As a software developer

If you are a coder or a tester, beginner or advanced, then Project Alvearie has a number of opportunities that might align with your talents as a software developer. As described above, reading the overview documentation and installing resources such as the Clinical Ingestion Pattern will provide you with a necessary foundation to propose extensions, new features, and new functionality while at the same time allowing you to contribute back to make the documentation better.

But, what can you do right now? How about bugs? All software applications likely have some bugs that need to be identified and fixed. For Alvearie, these bugs are tracked as issues in the repositories. One of the best ways to get involved, if you are so inclined, is to grab one of these existing issues (or perhaps one that you just created), investigate it, and propose and contribute a fix.
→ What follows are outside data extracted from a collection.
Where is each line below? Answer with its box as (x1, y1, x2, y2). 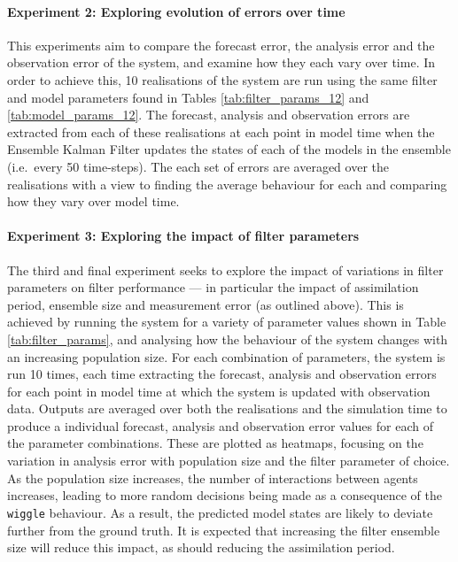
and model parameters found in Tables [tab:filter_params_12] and (7, 88, 369, 106)
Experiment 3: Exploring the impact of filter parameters (7, 227, 360, 245)
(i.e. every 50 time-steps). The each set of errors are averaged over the (7, 157, 389, 175)
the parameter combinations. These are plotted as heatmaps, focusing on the (7, 434, 423, 452)
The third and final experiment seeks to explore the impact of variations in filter (7, 260, 444, 279)
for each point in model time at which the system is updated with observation (7, 381, 431, 400)
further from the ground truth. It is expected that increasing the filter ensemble (7, 520, 440, 539)
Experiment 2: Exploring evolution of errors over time (7, 2, 345, 20)

Remember, not all bugs are easy (you might want to look for the “good first issue” tag to help identify issues that might be appropriate for getting started). In order to understand the issue, you’ll need to be able to reproduce it which will likely mean installing the resource, getting it to run, and then designing test cases that show the issue has been resolved. In the end, you will issue a “pull request” that contains your proposed solution for consideration by the project community.
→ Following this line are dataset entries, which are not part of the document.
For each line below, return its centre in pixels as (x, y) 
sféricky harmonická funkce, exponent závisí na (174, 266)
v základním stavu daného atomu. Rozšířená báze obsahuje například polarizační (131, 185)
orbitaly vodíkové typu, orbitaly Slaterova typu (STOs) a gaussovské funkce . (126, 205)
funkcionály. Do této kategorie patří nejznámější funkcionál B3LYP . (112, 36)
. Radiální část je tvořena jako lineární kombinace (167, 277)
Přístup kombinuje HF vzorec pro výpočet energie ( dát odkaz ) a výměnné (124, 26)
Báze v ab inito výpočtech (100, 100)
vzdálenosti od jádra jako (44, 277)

Not all issues are bugs. Some describe larger features that involve design and discussion with project maintainers. Again, if after using the resource, you have an idea for a new feature, add it as an issue describing what it is, why it would be a good addition, what problem it would solve, and ideas related to the implementation and testing. For example, as a seasoned developer, you might consider the following ideas related to the Clinical Ingestion Pattern:

  • Data currently arrives in either HL7 or FHIR format. Perhaps you have a new type of data and you would like to propose a NiFi processor group that would accept that data and convert it into a FHIR format for storage in the back-end server.
  • As a follow-on to that idea, you could learn about and propose a custom built NiFi processor capable of carrying out the data transform.
  • As part of the data enrichment piece of the pipeline, we might want to read “unstructured text” fields and code them according to some standard. Perhaps an existing open-source natural language processing project could be injected into the flow as a module capable of doing the enrichment by producing FHIR-formatted data corresponding to the data hidden in the unstructured text.

None of these ideas is easy. But they represent the types of advanced features that one might find in a typical open-source project. Features that are challenging to understand, rewarding to develop and deliver, and worthwhile to the community of users. In the end, whether you update documentation, fix a bug, or add a significant feature, you are contributing to the overall success and usefulness of the project.

And finally…

Using an open-source project can be a great way to get access to tools and applications that support the work of building solutions for problems you are trying to solve. On top of that, contributing to an open-source project like Project Alvearie can be very rewarding, and fun. The activities mentioned above are all things that you can do right now! They range from basic to complex and can make a real difference. Feel free to do any or all of these or come up with your own and add them to our growing list of opportunities.